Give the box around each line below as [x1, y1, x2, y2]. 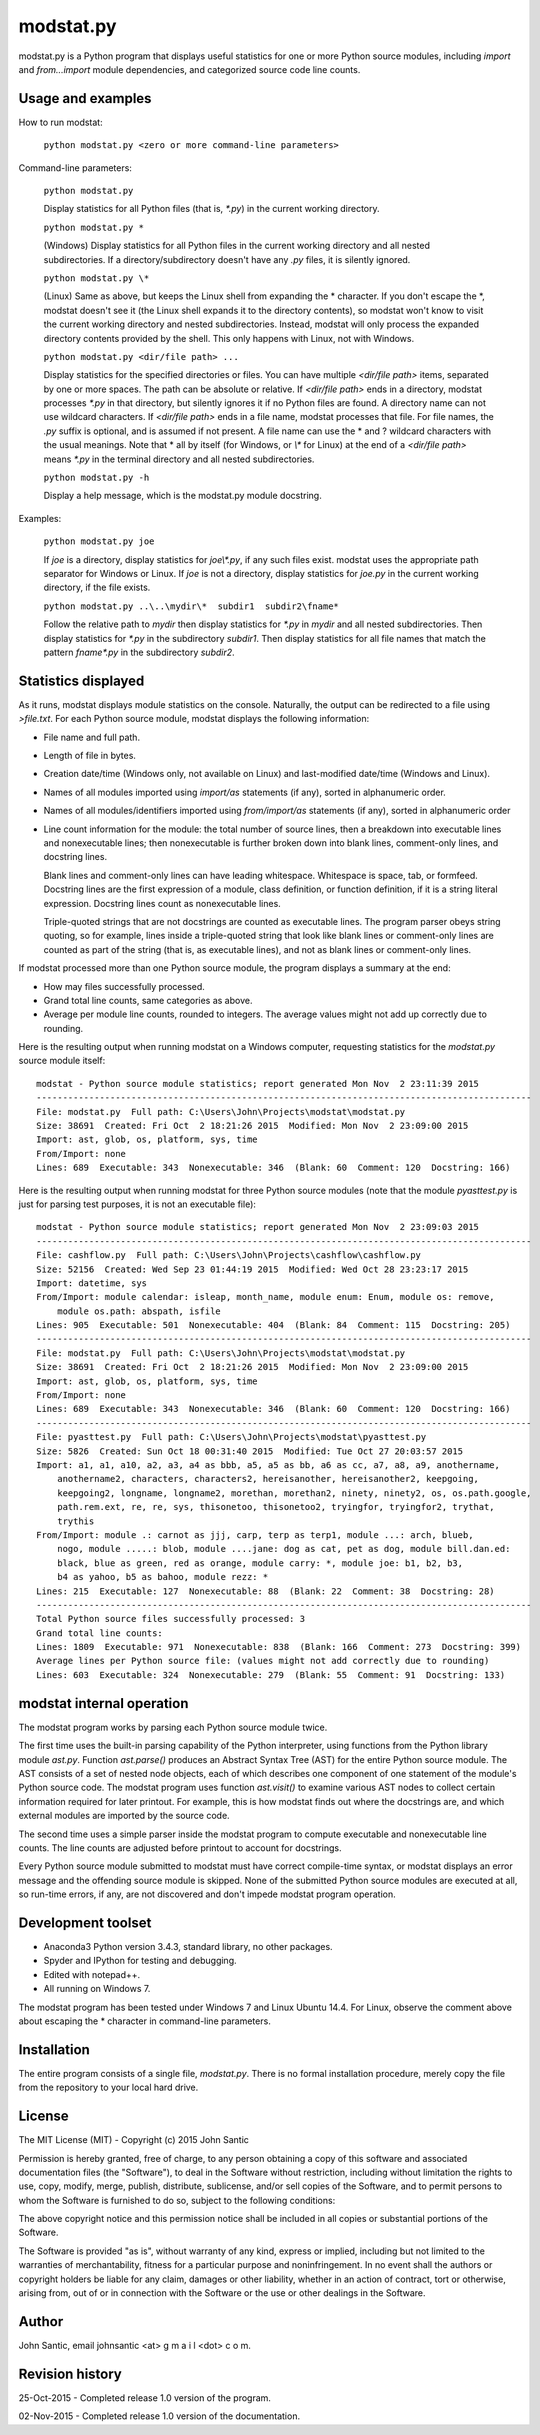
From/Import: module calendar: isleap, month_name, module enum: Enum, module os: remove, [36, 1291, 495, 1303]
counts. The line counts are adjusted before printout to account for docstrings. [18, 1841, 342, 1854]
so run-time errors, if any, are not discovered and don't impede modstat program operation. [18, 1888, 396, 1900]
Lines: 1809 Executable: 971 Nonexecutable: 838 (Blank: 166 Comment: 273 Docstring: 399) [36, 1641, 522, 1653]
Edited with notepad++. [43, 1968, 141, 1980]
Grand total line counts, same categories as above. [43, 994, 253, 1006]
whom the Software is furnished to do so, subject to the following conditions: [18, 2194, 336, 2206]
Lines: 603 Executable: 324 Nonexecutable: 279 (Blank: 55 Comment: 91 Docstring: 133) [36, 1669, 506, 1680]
▬▬▬▬▬▬▬▬▬▬
**How to complete this task:** Tally the lines of the records that hold the word "Nonexecutable" and output only the total.

**Exercise result:** 2